A year’s grief: felt and observed

It’s coming up to a year since Trisha died.  I still have problems saying those words.  They still catch in the throat as they make their way out, and part of my brain wants to force my mouth to change the words to something less direct; to use one of the popular euphemisms we often use to describe someone’s death: ‘since Trisha passed away’ or ‘since I lost her’.  Each of those is technically true, but they lack the force of what hit me on 30th October 2017.

To me, grief feels imposing and, at times, insurmountable.  It feels like eternity since I was able to put my arms around Trisha and feel her, still alive; since she was able to stimulate my actual senses and not just my memory. Yet, simultaneously, it’s only five minutes since I was in her hospice room, sitting at her bedside and stroking her hair in fits of grieving tears.  I have to admit that I’m struggling with it.

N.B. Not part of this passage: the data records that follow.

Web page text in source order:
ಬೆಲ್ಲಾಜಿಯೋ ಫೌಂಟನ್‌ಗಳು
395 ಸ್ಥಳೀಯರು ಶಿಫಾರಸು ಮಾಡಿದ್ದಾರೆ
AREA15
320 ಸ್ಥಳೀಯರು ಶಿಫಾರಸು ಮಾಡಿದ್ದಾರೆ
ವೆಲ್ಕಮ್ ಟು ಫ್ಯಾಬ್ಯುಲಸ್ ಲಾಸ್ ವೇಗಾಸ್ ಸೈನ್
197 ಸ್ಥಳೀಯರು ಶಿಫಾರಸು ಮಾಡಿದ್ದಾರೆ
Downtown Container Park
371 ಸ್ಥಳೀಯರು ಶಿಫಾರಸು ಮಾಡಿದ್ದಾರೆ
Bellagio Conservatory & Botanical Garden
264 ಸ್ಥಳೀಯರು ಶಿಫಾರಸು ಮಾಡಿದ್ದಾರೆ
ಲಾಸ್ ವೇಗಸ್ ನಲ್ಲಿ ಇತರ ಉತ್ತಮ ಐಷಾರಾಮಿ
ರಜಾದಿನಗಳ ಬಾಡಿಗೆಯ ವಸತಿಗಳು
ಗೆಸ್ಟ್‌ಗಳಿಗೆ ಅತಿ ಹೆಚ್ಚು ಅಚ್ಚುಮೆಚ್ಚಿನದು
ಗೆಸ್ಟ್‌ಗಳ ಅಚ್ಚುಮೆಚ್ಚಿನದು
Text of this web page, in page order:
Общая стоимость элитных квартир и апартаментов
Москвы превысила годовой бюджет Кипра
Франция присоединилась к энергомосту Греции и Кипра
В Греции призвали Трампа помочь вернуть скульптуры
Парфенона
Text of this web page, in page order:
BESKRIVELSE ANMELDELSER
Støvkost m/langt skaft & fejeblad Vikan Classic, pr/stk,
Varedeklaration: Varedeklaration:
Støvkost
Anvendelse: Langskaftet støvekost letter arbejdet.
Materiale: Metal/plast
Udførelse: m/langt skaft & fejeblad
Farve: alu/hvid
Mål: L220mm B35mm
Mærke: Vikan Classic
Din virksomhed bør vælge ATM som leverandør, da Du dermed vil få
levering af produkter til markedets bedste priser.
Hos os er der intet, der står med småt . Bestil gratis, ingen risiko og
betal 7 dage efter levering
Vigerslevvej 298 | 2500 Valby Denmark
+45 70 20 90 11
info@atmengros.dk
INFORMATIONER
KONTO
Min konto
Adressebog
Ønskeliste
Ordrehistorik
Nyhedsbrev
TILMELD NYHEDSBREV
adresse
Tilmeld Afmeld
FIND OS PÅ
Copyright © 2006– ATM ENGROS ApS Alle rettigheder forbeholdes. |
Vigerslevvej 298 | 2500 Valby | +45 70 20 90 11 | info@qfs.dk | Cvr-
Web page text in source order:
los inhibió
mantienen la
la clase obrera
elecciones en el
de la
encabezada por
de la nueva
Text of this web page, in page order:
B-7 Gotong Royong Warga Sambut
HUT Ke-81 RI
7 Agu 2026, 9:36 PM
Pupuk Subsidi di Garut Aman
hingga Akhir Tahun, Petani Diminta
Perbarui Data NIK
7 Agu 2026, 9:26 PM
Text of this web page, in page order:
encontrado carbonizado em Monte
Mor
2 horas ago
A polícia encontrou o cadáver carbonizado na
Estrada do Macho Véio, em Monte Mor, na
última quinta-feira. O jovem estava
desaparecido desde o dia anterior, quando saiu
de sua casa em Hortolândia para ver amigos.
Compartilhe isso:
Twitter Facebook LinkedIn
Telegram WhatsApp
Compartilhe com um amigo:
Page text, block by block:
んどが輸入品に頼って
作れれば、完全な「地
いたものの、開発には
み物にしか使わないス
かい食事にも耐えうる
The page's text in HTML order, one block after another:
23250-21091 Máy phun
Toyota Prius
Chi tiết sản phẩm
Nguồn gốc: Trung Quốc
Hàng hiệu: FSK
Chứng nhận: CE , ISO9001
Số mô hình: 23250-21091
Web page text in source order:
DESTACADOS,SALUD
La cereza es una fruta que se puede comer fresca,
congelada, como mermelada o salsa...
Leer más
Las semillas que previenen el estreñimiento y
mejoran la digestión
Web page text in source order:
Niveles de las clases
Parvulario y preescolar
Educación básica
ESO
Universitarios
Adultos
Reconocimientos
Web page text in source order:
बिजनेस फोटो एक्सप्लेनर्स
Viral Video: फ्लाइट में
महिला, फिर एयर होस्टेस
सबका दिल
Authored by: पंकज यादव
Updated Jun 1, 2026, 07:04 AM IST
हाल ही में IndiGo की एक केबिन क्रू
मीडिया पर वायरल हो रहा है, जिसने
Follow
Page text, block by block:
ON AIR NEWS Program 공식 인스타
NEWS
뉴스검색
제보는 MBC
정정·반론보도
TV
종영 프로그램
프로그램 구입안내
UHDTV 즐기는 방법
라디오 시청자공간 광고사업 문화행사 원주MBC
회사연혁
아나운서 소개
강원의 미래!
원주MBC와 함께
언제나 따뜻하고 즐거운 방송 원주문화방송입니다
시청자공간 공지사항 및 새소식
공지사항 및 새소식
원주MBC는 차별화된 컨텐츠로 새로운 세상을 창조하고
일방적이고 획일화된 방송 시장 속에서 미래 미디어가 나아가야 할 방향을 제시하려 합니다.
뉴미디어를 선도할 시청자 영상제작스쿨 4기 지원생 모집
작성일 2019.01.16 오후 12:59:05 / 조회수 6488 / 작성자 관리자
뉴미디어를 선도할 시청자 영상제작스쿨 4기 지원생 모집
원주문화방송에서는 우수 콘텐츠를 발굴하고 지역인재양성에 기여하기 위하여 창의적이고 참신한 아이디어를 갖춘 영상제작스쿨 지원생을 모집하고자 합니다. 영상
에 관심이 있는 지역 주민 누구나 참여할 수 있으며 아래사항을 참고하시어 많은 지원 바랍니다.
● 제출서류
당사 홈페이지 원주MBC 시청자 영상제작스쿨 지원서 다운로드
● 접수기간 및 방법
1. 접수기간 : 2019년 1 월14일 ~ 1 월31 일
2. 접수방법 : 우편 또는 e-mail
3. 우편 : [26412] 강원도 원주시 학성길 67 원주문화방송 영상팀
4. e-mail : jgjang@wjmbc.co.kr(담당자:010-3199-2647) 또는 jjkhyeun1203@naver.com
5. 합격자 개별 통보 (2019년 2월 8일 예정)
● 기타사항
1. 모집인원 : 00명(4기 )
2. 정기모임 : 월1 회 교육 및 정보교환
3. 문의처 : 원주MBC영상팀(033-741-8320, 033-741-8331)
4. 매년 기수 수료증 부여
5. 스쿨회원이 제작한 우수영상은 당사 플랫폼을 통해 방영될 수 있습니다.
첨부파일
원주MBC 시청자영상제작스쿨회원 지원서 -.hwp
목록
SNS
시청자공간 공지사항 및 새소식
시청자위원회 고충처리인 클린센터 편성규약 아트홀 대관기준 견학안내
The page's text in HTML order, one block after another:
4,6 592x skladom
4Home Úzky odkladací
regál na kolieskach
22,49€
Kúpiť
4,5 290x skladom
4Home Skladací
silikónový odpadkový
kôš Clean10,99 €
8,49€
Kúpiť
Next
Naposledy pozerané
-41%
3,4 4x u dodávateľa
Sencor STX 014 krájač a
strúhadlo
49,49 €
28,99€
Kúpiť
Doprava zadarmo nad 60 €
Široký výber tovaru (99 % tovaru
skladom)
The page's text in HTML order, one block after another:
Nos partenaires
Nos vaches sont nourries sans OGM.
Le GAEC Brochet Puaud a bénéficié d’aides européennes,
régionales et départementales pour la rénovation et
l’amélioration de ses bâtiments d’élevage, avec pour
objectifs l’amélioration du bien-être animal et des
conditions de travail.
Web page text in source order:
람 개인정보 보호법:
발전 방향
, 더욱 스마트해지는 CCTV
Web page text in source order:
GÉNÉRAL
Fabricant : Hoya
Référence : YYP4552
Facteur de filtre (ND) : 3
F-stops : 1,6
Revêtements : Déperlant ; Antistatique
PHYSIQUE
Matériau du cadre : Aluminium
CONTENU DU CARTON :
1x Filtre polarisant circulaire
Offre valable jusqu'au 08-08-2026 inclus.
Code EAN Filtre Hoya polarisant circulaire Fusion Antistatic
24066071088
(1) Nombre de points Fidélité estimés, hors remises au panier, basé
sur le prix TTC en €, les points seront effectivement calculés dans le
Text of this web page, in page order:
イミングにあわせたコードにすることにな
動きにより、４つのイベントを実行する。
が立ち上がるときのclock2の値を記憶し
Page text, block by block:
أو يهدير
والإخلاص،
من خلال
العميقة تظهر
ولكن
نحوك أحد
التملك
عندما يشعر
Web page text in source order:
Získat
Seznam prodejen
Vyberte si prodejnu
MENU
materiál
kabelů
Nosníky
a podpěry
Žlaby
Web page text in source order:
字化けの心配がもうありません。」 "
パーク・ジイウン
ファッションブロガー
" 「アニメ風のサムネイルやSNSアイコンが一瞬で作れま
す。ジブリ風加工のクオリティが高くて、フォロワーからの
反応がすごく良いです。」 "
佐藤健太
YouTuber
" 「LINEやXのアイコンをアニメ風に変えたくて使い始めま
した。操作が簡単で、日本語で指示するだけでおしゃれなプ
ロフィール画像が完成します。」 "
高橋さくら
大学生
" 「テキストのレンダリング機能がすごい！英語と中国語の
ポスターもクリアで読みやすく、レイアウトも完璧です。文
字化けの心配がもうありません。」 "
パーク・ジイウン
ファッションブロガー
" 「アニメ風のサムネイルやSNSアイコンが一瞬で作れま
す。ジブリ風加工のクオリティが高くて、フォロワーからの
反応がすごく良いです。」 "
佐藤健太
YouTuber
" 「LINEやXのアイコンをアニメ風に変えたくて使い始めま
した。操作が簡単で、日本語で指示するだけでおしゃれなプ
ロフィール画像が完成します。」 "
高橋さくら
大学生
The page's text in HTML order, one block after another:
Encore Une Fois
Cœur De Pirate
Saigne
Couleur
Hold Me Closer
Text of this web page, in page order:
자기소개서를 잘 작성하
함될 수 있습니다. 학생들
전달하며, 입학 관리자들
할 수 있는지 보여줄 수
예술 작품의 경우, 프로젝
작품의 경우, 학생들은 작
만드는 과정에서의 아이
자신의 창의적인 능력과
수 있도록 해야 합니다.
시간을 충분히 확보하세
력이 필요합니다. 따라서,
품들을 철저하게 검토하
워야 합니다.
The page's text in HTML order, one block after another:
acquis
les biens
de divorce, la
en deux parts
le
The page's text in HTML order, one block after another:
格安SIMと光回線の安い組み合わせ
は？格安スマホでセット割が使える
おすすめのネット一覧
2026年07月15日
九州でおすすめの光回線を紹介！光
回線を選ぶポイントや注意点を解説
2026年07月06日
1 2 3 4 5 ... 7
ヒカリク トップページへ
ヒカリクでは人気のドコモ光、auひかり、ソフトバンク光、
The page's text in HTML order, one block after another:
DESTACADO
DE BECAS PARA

The intervening months have been, to employ an overused phrase, a rollercoaster of emotions.  Only this rollercoaster constantly shifts its shape.  It’s mostly flat – which is me trying to keep busy with day-to-day life and ignore my feelings – but there are undulations of varying height and gradient, and I never have any warning of when I’m going to meet one.  The highs are rare, but so very welcome.  The lows are more common than I’d like or care to admit and can be pretty deep.

I’ve watched films, in particular those with characters who are widowed, that portray bereavement as a series of heavy sighs and benign smiles at the thought of their loved one.  That doesn’t seem to be where I am.  I’ve also read a load of books on grief, loss and significant life change.  I’m searching for clues in other people’s experiences, so I can find the answer to my own problem.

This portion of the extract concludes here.